Tetraploid– These daylilies are tetraploid, meaning they have twice the number of chromosomes as normal. Their flowers are larger than those of the majority of daylilies. Often, colors are more vivid. Scapes, on the other hand, are typically more robust and powerful.
Diploid– Some consider these daylilies to have a more graceful appearance. Diploid species include spiders and double daylilies. Although diploid flowers are typically smaller, they are also more numerous on the plant. Diploids outnumber tetraploids in the daylily family.
Daylilies According to Size
Miniature Daylilies- The flower diameters of miniature daylilies are less than 3 inches.
Small Daylilies- Flowers range from a diameter of 4 ½ inches.
Large Daylilies- Flowers with a diameter of 4 ½ inches and more.
Daylilies According to Height
Low: The scapes range in height from 6 to 24 inches.
Medium: The scapes range in height from 24 to 36 inches.
Tall: It is a tall plant, standing more than 36 inches tall.
Daylilies According to Color Patterns
Self: The flower’s color is consistent throughout. Some flowers have different stamens and throats.
Blend: Two or more colors are combined in a flower.
Polychrome: Three or more colors are mixed in the flower segments.
Bitone: The basic color of the petals and sepals varies in intensity or shade.
Bicolor: Petal and sepal colors differ unlikely.
Eyed or Banded: The blooms have an area between the throat and the tips of the flower that is different or darker in color (a zone). If the zone appears on both the petals and the sepals, it is an Eye. If the zone appears only on the petals, it is a Band. If the zone is barely visible, it is a Halo. If the zone is lighter in color than the rest of the flower, it is a Watermark.
Edged or Picoteed: Depending on how close you look, the edges of the flower parts are either lighter or darker in color.
Midrib: The central vein of each flower segment. Possibly a different shade of color from the rest of the segment.

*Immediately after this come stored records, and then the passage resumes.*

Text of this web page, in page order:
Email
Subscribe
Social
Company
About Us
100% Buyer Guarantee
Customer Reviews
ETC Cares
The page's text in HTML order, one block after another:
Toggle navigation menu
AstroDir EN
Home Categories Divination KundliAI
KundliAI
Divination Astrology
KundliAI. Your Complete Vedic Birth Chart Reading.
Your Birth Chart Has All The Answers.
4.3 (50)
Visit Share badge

Diamond Dusting: The flower appears to be covered in gold, silver, or tiny diamonds, giving it a dazzling appearance.
Daylilies According to Plant Cycle
Deciduous- Daylilies flowers prefer to bloom in summer.
Rebloomer: During a single season, these daylilies bloom multiple times.

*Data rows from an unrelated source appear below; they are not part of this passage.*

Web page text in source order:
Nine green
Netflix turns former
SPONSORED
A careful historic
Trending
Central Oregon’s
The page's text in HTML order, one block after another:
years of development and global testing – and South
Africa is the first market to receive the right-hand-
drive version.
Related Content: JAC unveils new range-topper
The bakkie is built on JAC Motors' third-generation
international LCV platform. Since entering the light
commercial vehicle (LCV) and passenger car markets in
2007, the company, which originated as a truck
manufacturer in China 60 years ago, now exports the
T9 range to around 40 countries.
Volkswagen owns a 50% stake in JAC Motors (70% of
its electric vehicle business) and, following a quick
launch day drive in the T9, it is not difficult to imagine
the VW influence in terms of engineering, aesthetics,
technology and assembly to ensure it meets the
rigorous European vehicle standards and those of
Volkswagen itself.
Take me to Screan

Everblooming: These daylilies bloom continuously throughout the summer, with little or no time between blooming flushes.
Dormant: As winter approaches, the leaves on these daylilies wither completely.
Evergreen: These daylilies are evergreen, meaning they keep their leaves all year. Evergreen leaves remain green throughout the winter in temperate climates. Generally speaking, evergreen varieties are better suited to USDA zones 8 to 10, but most types can thrive with proper care. Ideally, they’d like to be in full or partial sunlight. Sun exposure in the morning with partial shade in the afternoon is considered ideal for most people. Grow in loamy, slightly acidic, well-drained soil with an acidity of 6.0 to 6.5, and you’ll get the best results.
Semi-Evergreen: are a mixture of dormancy and greenery, on the other hand. Depending on the local climate, their foliage takes on various forms. This variety of daylily behaves like an evergreen daylily when grown in a warm climate but loses its leaves when moved to a colder location.
Daylilies According to Bloom Time
Nocturnal: These daylilies bloom late in the afternoon and continue to bloom throughout the night. The majority of daylilies are only blooming during the day.
Extremely Early (EE): This term refers to weather between March on the coast and early May in the upper Piedmont and mountains.
Early (E): blooming occurs three to five weeks before the peak of blooming at the midseason.
Early Midseason (EM): refers to the period between one and three weeks before the peak of most cultivars’ bloom.
Midseason (M): is defined as the period between May and June on the coast and June to August in the mountains.
Late Midseason (LM): refers to the period between one and three weeks after the peak of bloom in your garden.
Late (L): the season is defined as four to six weeks after the peak of the growing season.
Very Late (VL): These daylilies bloom in the late summer or early fall and are the last to bloom.